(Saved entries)
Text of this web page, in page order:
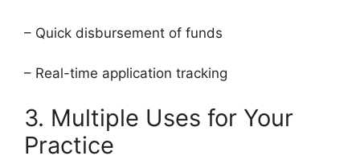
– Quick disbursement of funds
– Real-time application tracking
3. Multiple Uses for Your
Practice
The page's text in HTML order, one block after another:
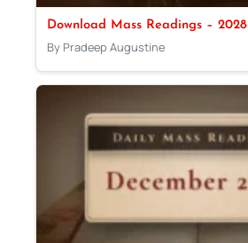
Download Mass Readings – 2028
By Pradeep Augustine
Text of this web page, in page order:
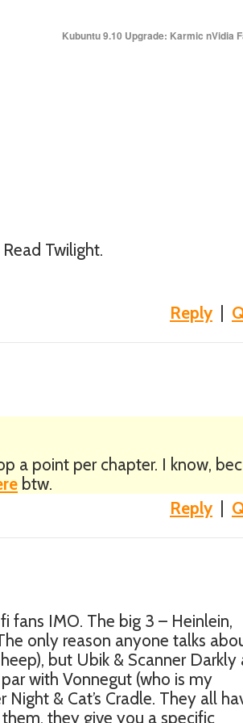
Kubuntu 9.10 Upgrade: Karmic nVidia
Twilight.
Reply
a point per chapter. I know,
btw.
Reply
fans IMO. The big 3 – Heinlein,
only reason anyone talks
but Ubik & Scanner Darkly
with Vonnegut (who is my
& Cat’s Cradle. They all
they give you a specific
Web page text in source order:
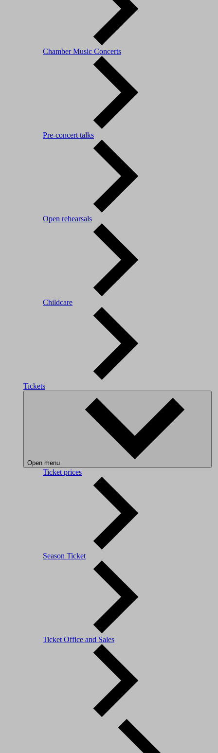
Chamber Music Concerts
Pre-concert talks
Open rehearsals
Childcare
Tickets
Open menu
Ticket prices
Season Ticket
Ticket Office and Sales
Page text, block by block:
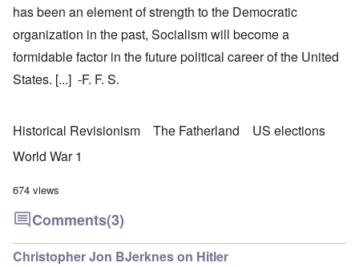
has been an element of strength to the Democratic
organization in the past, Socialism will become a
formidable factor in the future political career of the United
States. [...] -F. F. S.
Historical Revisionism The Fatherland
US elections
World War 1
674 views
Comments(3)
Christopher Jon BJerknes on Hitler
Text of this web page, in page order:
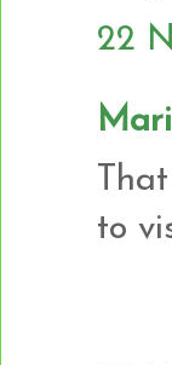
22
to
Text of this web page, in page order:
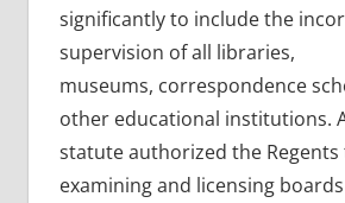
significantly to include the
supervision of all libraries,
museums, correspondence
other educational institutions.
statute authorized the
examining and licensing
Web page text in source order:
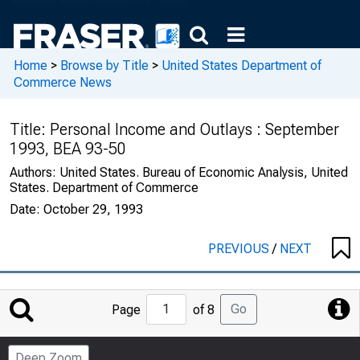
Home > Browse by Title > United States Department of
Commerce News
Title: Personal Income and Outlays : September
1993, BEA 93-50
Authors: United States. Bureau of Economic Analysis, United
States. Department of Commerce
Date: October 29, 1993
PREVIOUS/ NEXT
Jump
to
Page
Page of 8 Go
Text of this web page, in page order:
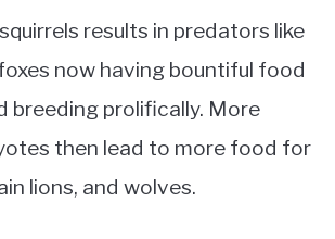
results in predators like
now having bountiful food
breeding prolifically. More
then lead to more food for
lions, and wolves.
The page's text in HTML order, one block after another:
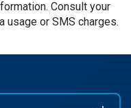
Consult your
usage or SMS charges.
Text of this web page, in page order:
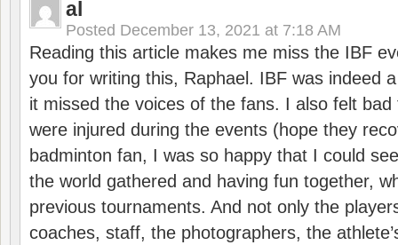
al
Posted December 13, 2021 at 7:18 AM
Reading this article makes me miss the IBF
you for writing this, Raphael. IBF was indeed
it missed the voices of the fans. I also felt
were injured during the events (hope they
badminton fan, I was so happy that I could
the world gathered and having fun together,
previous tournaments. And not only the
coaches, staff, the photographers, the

> _What you need to do_
Each record must be repeated exactly, and no picture may be carried over.

> _Result_
Text of this web page, in page order:
– Quick disbursement of funds
– Real-time application tracking
3. Multiple Uses for Your
Practice
The page's text in HTML order, one block after another:
Download Mass Readings – 2028
By Pradeep Augustine
Text of this web page, in page order:
Kubuntu 9.10 Upgrade: Karmic nVidia
Twilight.
Reply
a point per chapter. I know,
btw.
Reply
fans IMO. The big 3 – Heinlein,
only reason anyone talks
but Ubik & Scanner Darkly
with Vonnegut (who is my
& Cat’s Cradle. They all
they give you a specific
Web page text in source order:
Chamber Music Concerts
Pre-concert talks
Open rehearsals
Childcare
Tickets
Open menu
Ticket prices
Season Ticket
Ticket Office and Sales
Page text, block by block:
has been an element of strength to the Democratic
organization in the past, Socialism will become a
formidable factor in the future political career of the United
States. [...] -F. F. S.
Historical Revisionism The Fatherland
US elections
World War 1
674 views
Comments(3)
Christopher Jon BJerknes on Hitler
Text of this web page, in page order:
22
to
Text of this web page, in page order:
significantly to include the
supervision of all libraries,
museums, correspondence
other educational institutions.
statute authorized the
examining and licensing
Web page text in source order:
Home > Browse by Title > United States Department of
Commerce News
Title: Personal Income and Outlays : September
1993, BEA 93-50
Authors: United States. Bureau of Economic Analysis, United
States. Department of Commerce
Date: October 29, 1993
PREVIOUS/ NEXT
Jump
to
Page
Page of 8 Go
Text of this web page, in page order:
results in predators like
now having bountiful food
breeding prolifically. More
then lead to more food for
lions, and wolves.
The page's text in HTML order, one block after another:
Consult your
usage or SMS charges.
Text of this web page, in page order:
al
Posted December 13, 2021 at 7:18 AM
Reading this article makes me miss the IBF
you for writing this, Raphael. IBF was indeed
it missed the voices of the fans. I also felt
were injured during the events (hope they
badminton fan, I was so happy that I could
the world gathered and having fun together,
previous tournaments. And not only the
coaches, staff, the photographers, the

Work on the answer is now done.